I’m running code on the GPU and on the CPU which does exactly the same thing, and then using assert to compare the results, just to make sure that my CUDA code is doing what I think it should be doing. Anyway I’m getting occasional small differences in the resulting floating point numbers between the CPU and GPU. It’s not on every result but those that are different are never different before the 8th decimal place.
This seems very strange to me, am I missing something or is there some reason for this.
Just in case it’s relevant, my code calculates a matrix vector multiplication (both floats), stores the result in shared mem (also float), then applies a sigmoid 1/(1+exp(-n)) and then copies the result back.
Thanks BigMac, I had suspected the architecture difference was the cause of this issue as has been confirmed. Using (fabs(a-B) < error) is fine, but maybe you didn’t follow what I was doing… by multiplying the float by 10000, I’m shifting 4 decimal places and then converting to an int, i.e. dropping the rest so my version simply evaluates the first 4 decimal places and ignores the rest. Both methods would seem to do the job and as this is a temporary check to make sure the program is working properly.

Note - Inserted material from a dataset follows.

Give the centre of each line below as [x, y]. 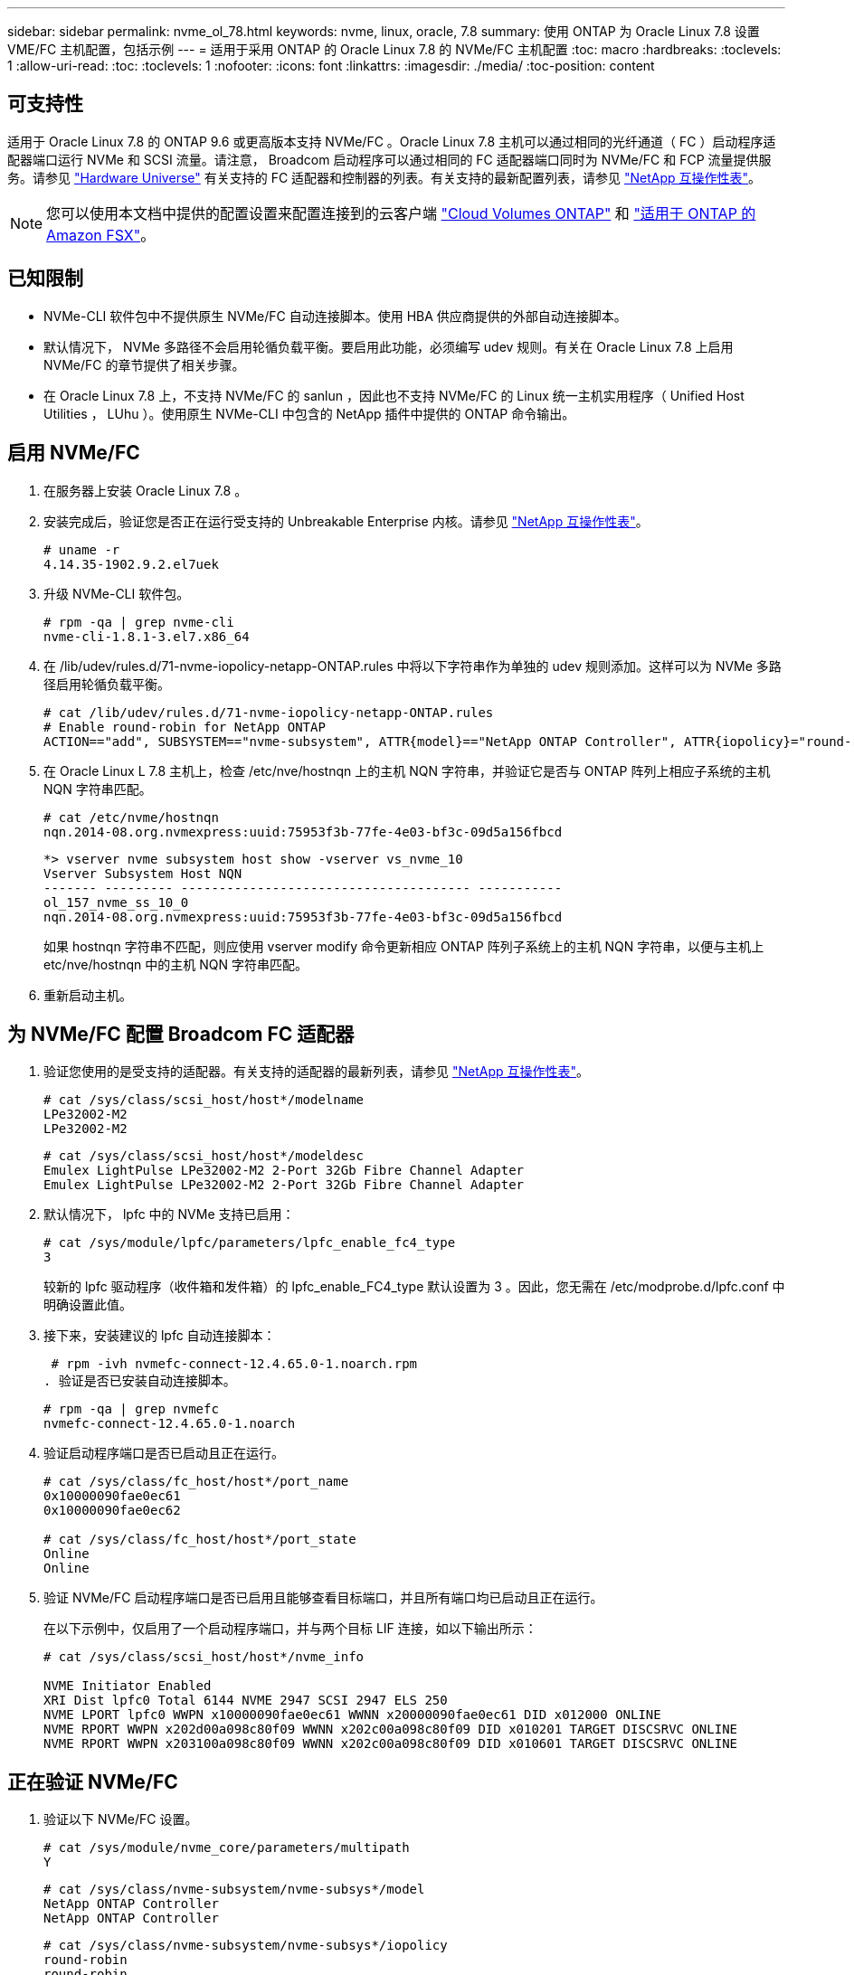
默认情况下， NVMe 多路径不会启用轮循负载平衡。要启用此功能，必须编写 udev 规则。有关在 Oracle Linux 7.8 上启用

I appreciate that floats introduce differences between architectures etc, but to say you can’t ever compare floats directly on the same CPU is going a bit far no?
If you have 1.0004 and 1.0005 as a result of two computations, which is a very good convergence as far as single precision floats go, when you multiply them by 10k and cast to int you get 10004 and 10005. More or less, because there could be errors propagated by the multiplication by 10000.0f.
(fabs(A- B ) < error) isn’t that cool actually, if A and B are big, so should the error be. Remember, floats have a fixed number of significant digits they can reliably represent and the decimal point, you know, floats. So, assuming a float can store 5 digits and the error shows up on the last one, it can either be 1.0005 (error in the range of 0.0001) or 10005 (error in the range of unity!). So you would have to scale the error depending on the order of magnitude you expect your output to be.
It might be enough for a temporary quick check but don’t ever use this in production code. In fact, completely avoid checking for float equivalence in production code, there’s no robust way of doing it.
Even on the same CPU you can’t compare floats directly. Floats are really tricky beasts.
exp(log(1.0f)) doesn’t necessarily evaluate back to 1.0f and exp(log(0.1f)) most certainly won’t because you can’t even represent 0.1 with a float (0.09996 or something like that). Even 0.1+0.1 won’t equal 0.2 - it will be close but not equal. You get different error/precision with various mathematical operations or order of operations, 2.1*(1.0+5.0) != 2.11.0 + 2.15.0 != 12.6.
(A/B)*B != A because division is tricky and generates a bigger error than multiplication. And there’s a big difference between (A/B)C and (AC)/B even though mathematically they are equivalent. So even on a single CPU if you have two functions that implement the same algorithm slightly differently, you can’t check for equivalence with ==. Each floating point operation introduces a small error and perhaps some rounding, some operations propagate those errors very fast (like division), and the final result depends on the order in which those errors accumulate.
It takes knowledge of how floats are represented, how math operations are carried out and even how certain functions (like sin or exp) are implemented to really appreciate how nasty floats are. I’m not even getting near NaNs and infinities or the hilarity that ensues when you divide a huge number by a tiny one.
By the way, with floats in one special case, A == A returns false…
Hmm I’m beginning to realise just how strange floats can be, I knew the double-precision thing for physics simulations but not the full extent of the issue. Thanks BigMac, I’ll avoid float comparisons where possible.
For checking my code I usually print out a few results to check they look correct, but as I’ve been learning CUDA I’ve had some strange things happen, for example where one of my blocks didn’t work while the others did, and just checking a few outputs does not always show this up, hence the CPU-GPU comparison with assert.
There’s nothing wrong with checking absolute error, but you are right that you have to be smart about it. The error bound needs to be intelligently selected for your specific problem, and not just use 1e-6 for everything. :) Relative error probably applies to more situations, but again, you have to understand the problem to know what you want.